(INFORMATION SUPPLIED begins)

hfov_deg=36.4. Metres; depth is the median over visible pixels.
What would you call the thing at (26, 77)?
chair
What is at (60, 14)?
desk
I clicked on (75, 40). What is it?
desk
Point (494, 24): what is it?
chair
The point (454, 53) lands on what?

(INFORMATION SUPPLIED ends)
(INFORMATION SUPPLIED begins)

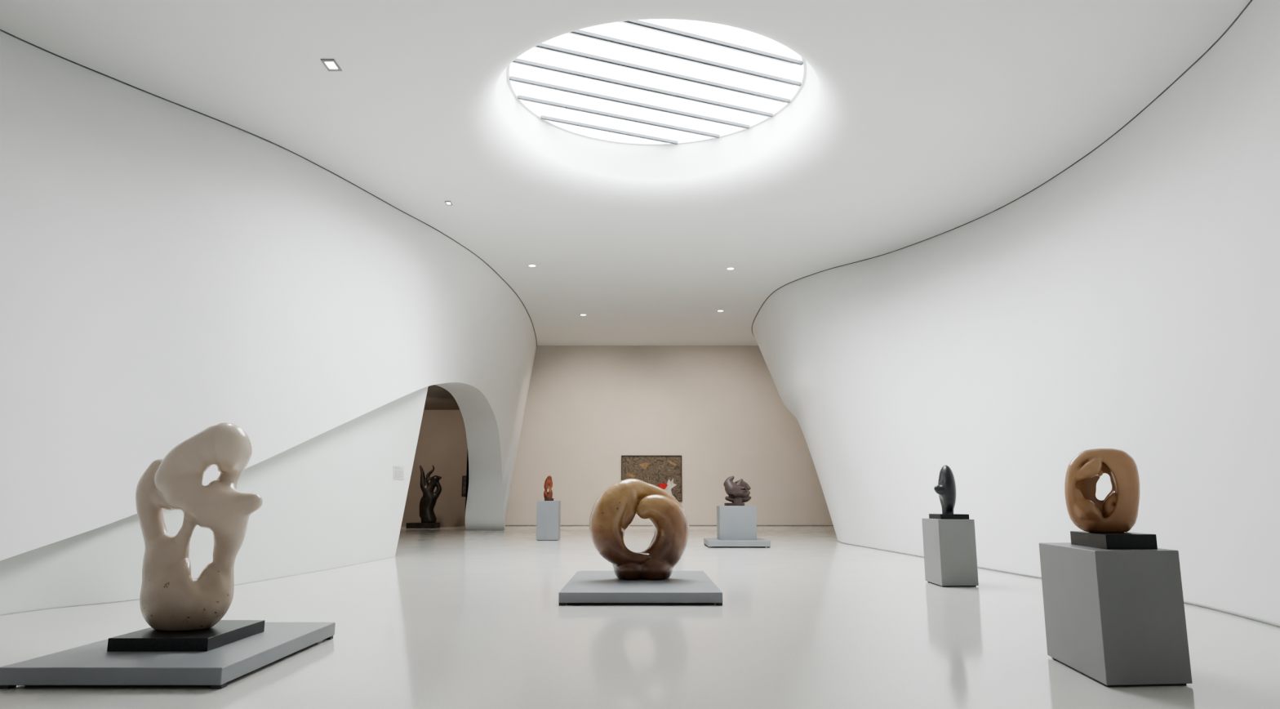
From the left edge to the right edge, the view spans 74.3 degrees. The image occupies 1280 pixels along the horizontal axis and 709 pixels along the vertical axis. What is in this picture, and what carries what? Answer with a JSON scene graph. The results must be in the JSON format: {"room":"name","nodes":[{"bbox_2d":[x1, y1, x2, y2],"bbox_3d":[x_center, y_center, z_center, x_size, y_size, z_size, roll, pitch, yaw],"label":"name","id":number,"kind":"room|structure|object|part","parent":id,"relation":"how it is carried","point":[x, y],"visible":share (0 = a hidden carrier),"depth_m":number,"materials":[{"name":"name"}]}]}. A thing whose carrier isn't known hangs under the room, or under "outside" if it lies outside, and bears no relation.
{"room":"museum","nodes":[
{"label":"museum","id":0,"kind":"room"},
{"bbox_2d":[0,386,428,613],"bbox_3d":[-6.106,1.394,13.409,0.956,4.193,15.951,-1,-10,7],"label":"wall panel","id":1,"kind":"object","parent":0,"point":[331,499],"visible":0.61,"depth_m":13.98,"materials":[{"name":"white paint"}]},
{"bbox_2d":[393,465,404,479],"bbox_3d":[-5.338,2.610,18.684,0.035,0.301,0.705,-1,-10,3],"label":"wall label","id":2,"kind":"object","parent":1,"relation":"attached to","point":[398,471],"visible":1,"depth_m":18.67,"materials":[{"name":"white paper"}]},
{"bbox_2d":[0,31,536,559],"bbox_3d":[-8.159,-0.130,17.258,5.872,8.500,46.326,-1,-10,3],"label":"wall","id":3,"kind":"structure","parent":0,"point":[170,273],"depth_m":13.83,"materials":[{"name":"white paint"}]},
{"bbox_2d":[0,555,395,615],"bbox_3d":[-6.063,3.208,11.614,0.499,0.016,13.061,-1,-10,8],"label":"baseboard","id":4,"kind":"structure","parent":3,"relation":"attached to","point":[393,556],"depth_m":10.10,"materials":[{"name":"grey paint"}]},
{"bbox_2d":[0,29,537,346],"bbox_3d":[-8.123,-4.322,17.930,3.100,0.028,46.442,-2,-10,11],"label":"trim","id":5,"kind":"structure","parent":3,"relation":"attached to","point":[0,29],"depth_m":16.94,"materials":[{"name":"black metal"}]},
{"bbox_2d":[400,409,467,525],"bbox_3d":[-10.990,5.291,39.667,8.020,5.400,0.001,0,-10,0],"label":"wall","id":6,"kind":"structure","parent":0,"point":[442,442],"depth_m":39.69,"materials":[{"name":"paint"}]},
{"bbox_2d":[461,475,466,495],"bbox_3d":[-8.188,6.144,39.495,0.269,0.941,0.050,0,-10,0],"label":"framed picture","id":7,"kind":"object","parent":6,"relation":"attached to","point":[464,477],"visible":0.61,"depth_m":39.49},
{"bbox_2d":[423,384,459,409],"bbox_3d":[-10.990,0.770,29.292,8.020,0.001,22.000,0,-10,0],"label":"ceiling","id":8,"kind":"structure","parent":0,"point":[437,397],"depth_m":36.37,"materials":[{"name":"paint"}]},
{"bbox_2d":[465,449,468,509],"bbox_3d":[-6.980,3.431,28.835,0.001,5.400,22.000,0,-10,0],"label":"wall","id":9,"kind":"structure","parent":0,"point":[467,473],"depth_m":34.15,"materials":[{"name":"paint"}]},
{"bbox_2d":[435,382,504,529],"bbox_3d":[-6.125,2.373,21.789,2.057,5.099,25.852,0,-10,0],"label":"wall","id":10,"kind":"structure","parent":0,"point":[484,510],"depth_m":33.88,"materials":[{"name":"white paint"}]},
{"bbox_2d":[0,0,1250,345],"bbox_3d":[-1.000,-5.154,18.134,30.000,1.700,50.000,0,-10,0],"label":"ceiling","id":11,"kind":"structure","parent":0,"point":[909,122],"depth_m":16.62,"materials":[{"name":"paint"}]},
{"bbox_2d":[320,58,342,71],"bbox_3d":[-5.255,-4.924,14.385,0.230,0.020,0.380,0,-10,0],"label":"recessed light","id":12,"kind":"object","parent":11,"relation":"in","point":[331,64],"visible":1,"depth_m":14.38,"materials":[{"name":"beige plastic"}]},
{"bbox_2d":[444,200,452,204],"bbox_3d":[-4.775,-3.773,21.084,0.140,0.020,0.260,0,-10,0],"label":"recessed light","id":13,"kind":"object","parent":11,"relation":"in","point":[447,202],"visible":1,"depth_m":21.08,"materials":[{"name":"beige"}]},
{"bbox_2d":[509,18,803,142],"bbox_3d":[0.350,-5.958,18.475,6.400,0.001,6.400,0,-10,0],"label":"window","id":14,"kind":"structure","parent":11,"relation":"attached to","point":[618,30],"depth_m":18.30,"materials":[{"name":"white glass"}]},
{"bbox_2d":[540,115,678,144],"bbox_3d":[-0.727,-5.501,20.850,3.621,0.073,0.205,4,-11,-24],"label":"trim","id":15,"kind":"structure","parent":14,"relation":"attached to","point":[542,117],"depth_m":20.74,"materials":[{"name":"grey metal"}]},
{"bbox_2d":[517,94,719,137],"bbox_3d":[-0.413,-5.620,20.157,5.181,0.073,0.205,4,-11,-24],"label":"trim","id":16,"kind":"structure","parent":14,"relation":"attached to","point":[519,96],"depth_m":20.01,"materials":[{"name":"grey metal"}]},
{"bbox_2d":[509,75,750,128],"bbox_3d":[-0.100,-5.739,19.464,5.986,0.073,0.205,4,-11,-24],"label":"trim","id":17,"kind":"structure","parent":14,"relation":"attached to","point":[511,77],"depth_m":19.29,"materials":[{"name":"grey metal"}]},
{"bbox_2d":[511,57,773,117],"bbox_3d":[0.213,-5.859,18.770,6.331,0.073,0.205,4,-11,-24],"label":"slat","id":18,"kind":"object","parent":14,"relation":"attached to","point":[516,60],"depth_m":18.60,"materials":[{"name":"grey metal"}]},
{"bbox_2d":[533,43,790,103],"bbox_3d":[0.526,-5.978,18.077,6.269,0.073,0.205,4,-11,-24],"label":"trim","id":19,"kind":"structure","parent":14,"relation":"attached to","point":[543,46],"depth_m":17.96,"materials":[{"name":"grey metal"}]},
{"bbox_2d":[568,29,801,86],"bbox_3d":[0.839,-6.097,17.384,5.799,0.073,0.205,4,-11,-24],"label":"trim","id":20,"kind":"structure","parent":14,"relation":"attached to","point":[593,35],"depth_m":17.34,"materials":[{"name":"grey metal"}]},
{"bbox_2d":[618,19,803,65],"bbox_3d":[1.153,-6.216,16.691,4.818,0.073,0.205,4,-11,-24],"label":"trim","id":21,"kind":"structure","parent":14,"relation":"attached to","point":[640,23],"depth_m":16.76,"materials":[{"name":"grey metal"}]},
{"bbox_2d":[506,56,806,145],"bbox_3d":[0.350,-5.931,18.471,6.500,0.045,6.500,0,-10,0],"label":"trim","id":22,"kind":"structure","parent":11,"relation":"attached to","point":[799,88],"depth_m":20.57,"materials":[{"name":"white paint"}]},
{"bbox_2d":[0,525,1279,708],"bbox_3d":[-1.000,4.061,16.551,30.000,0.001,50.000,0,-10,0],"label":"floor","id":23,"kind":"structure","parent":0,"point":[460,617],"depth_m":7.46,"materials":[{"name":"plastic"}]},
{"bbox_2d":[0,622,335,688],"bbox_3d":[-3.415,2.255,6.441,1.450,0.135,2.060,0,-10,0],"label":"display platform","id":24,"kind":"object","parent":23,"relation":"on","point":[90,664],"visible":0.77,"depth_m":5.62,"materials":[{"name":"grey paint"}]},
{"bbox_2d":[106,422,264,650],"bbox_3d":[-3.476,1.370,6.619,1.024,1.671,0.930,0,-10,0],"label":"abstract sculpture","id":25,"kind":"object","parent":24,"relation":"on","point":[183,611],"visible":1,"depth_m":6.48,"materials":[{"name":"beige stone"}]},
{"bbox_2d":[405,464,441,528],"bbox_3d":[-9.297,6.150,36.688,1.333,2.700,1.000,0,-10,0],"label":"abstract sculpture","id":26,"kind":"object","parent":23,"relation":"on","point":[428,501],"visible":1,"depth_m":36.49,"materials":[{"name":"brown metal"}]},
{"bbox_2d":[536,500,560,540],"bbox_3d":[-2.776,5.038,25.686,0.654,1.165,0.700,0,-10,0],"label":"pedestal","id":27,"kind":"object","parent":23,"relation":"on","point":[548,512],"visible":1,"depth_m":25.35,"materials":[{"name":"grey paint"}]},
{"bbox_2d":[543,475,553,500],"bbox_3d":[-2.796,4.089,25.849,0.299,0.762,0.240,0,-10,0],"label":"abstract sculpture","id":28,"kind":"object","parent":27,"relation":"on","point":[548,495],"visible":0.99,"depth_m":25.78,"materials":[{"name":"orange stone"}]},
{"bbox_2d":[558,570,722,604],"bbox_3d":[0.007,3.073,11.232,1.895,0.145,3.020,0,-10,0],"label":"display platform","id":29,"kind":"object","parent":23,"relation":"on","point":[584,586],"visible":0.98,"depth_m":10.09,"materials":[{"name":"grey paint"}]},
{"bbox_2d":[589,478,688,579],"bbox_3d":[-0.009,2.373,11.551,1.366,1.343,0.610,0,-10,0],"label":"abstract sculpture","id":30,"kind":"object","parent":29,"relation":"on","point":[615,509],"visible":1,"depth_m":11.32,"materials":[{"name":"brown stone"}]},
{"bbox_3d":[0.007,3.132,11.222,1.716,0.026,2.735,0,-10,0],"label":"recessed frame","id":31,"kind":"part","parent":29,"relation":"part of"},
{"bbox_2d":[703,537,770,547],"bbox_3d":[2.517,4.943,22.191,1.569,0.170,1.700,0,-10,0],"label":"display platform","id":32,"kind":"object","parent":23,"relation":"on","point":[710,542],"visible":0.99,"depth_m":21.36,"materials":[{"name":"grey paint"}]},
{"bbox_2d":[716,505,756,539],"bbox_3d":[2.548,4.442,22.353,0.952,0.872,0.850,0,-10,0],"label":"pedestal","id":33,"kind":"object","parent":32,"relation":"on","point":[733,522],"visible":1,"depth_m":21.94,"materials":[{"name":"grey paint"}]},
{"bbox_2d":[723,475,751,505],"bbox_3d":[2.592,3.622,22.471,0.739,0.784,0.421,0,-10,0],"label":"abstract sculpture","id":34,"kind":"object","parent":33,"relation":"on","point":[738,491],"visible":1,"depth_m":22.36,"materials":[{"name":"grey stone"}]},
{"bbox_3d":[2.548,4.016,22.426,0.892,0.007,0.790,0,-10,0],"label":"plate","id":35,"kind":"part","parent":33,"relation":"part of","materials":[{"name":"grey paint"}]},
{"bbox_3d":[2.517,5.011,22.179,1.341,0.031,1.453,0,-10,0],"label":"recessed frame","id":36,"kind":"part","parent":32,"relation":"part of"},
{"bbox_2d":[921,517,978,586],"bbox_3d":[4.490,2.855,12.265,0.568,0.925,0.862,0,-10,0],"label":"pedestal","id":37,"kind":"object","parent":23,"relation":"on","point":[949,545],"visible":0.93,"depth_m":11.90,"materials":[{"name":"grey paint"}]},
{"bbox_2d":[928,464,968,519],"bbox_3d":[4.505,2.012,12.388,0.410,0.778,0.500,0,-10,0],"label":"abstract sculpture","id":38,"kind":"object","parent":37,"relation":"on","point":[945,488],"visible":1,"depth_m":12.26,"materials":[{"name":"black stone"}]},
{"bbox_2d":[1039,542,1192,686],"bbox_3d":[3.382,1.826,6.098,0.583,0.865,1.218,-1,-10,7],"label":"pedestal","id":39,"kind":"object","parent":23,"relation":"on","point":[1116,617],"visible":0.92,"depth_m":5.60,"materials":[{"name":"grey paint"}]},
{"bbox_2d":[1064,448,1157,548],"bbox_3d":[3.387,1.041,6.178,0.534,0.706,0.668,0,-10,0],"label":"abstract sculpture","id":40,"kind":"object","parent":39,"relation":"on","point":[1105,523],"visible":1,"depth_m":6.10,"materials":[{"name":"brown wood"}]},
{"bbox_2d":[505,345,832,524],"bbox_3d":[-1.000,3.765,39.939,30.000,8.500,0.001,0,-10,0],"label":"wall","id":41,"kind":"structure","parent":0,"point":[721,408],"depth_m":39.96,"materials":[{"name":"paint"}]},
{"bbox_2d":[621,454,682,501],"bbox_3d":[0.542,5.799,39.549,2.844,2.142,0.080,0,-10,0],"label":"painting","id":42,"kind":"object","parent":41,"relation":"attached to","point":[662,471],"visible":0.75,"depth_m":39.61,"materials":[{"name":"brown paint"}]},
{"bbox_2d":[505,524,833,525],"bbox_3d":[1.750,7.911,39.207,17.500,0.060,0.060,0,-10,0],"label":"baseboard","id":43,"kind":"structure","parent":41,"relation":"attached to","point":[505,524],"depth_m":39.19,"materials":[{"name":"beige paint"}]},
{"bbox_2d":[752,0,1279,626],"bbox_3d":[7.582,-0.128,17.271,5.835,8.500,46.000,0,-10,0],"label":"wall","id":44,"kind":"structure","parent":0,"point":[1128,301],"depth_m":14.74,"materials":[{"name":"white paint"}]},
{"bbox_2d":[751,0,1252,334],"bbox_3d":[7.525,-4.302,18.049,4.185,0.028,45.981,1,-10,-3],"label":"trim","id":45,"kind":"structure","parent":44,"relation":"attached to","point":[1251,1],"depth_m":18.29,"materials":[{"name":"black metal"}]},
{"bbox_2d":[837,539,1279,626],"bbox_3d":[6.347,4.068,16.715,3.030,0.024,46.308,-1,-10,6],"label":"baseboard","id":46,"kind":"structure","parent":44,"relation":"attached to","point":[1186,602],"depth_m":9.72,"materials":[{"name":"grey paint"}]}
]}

(INFORMATION SUPPLIED ends)

→ **EXERCISE BRIEF**
Look in the material above for the line with "I clicked on (75, 40). What is it?" and the line with "The point (454, 53) lands on what?", and transcribe exactly those lines and all lines between them, nothing more.

→ **REPLY**
I clicked on (75, 40). What is it?
desk
Point (494, 24): what is it?
chair
The point (454, 53) lands on what?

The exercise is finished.